The officer must have reasonable grounds to suspect that goods liable for forfeiture are kept on the premises and that the goods are likely to be removed, destroyed or lost before a search warrant can be obtained and executed. Writs of assistance are valid from the date of issue and cease to be valid six months after the end of the reign of the monarch under which the order was issued.

== In Canada ==
Until 1985, four federal statutes in Canada—the Customs Act, Excise Tax Act, Food and Drugs Act, and Narcotic Control Act—provided that writs of assistance were to be granted to officers of the Royal Canadian Mounted Police and other federal officers, on a mandatory basis, for enforcement purposes.

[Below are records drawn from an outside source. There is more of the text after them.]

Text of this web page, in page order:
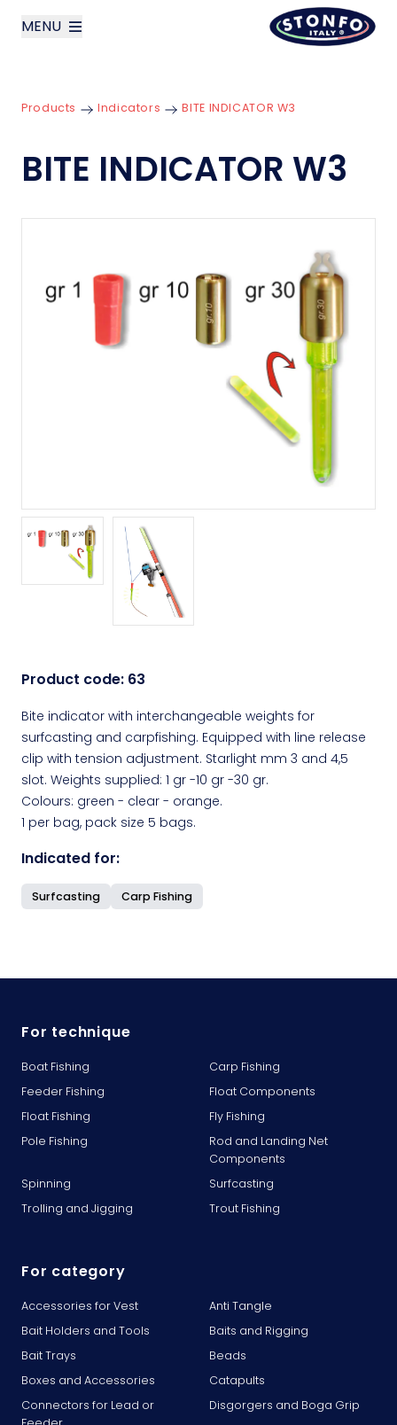
MENU
Products
Contact us
Products Indicators BITE INDICATOR W3
BITE INDICATOR W3
Product code: 63
Bite indicator with interchangeable weights for
surfcasting and carpfishing. Equipped with line release
clip with tension adjustment. Starlight mm 3 and 4,5
slot. Weights supplied: 1 gr -10 gr -30 gr.
Colours: green - clear - orange.
1 per bag, pack size 5 bags.
Indicated for:
Surfcasting Carp Fishing
For technique
Boat Fishing
Carp Fishing
Feeder Fishing
Float Components
Float Fishing
Fly Fishing
Pole Fishing
Rod and Landing Net
Components
Spinning
Surfcasting
Trolling and Jigging
Trout Fishing
For category
Accessories for Vest
Anti Tangle
Bait Holders and Tools
Baits and Rigging
Bait Trays
Beads
Boxes and Accessories
Catapults
Connectors for Lead or
Disgorgers and Boga Grip

The notion of a writ of assistance in Canadian statute dates back at least to 1847, when a statute of the Province of Canada was passed providing for writs of assistance in customs enforcement; a statute of Nova Scotia referred to such a writ in 1834, while a New Brunswick statute dated to 1846.

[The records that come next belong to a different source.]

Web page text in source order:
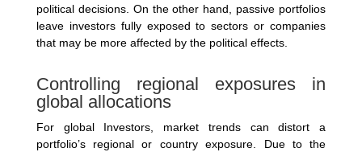
political decisions. On the other hand, passive portfolios
leave investors fully exposed to sectors or companies
that may be more affected by the political effects.
Controlling regional exposures in
global allocations
For global Investors, market trends can distort a
portfolio’s regional or country exposure. Due to the
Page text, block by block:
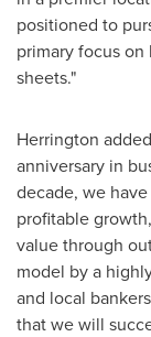
positioned to
primary focus
sheets."
Herrington
anniversary in
decade, we
profitable
value through
model by a
and local
that we will
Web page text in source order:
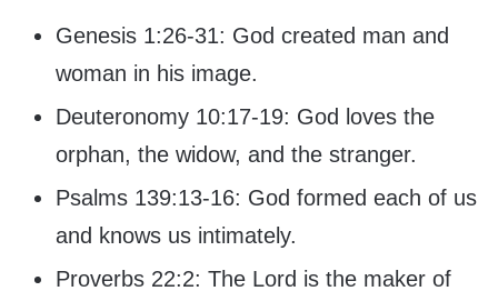
Genesis 1:26-31: God created man and
woman in his image.
Deuteronomy 10:17-19: God loves the
orphan, the widow, and the stranger.
Psalms 139:13-16: God formed each of us
and knows us intimately.
Proverbs 22:2: The Lord is the maker of
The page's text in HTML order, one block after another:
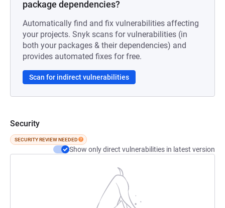
package dependencies?
Automatically find and fix vulnerabilities affecting
your projects. Snyk scans for vulnerabilities (in
both your packages & their dependencies) and
provides automated fixes for free.
Scan for indirect vulnerabilities
Security
SECURITY REVIEW NEEDED
Show only direct vulnerabilities in latest version
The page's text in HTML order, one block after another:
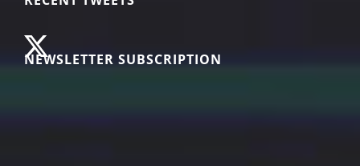
NEWSLETTER SUBSCRIPTION

Statutory writs of assistance were described by the Exchequer Court of Canada (now the Federal Court) as "in effect, search warrants unrelated to any particular suspected offence and of continuing operation, which are issued to members of the Royal Canadian Mounted Police and other officers in the service of the Government of Canada to have effect as long as the holder continues to hold the position by virtue of which the writ was issued to him." Perhaps more concisely, one commentator described the legal effect of a writ of assistance as, "to all intents and purposes, a blanket warrant" which "authorizes the holder to search for particular things (e.g., controlled drugs or smuggled goods) anywhere and at any time."

However, since judicial authorization was not required for any given search conducted pursuant to a writ of assistance, this characterization is somewhat misleading. Rather, as noted by the Law Reform Commission of Canada in a 1983 report, "[i]n essence, they are documents that identify their holders as members of a specific class of peace officers with special powers of warrantless search and seizure." Moreover, although search warrants are subject to various common law requirements of particularity, the same was not evidently true for statutory writs of assistance.

In 1984, the Ontario Court of Appeal declared statutory writs of assistance to be contrary to section 8 of the Canadian Charter of Rights and Freedoms. Statutory writs of assistance were repealed in Canada in 1985.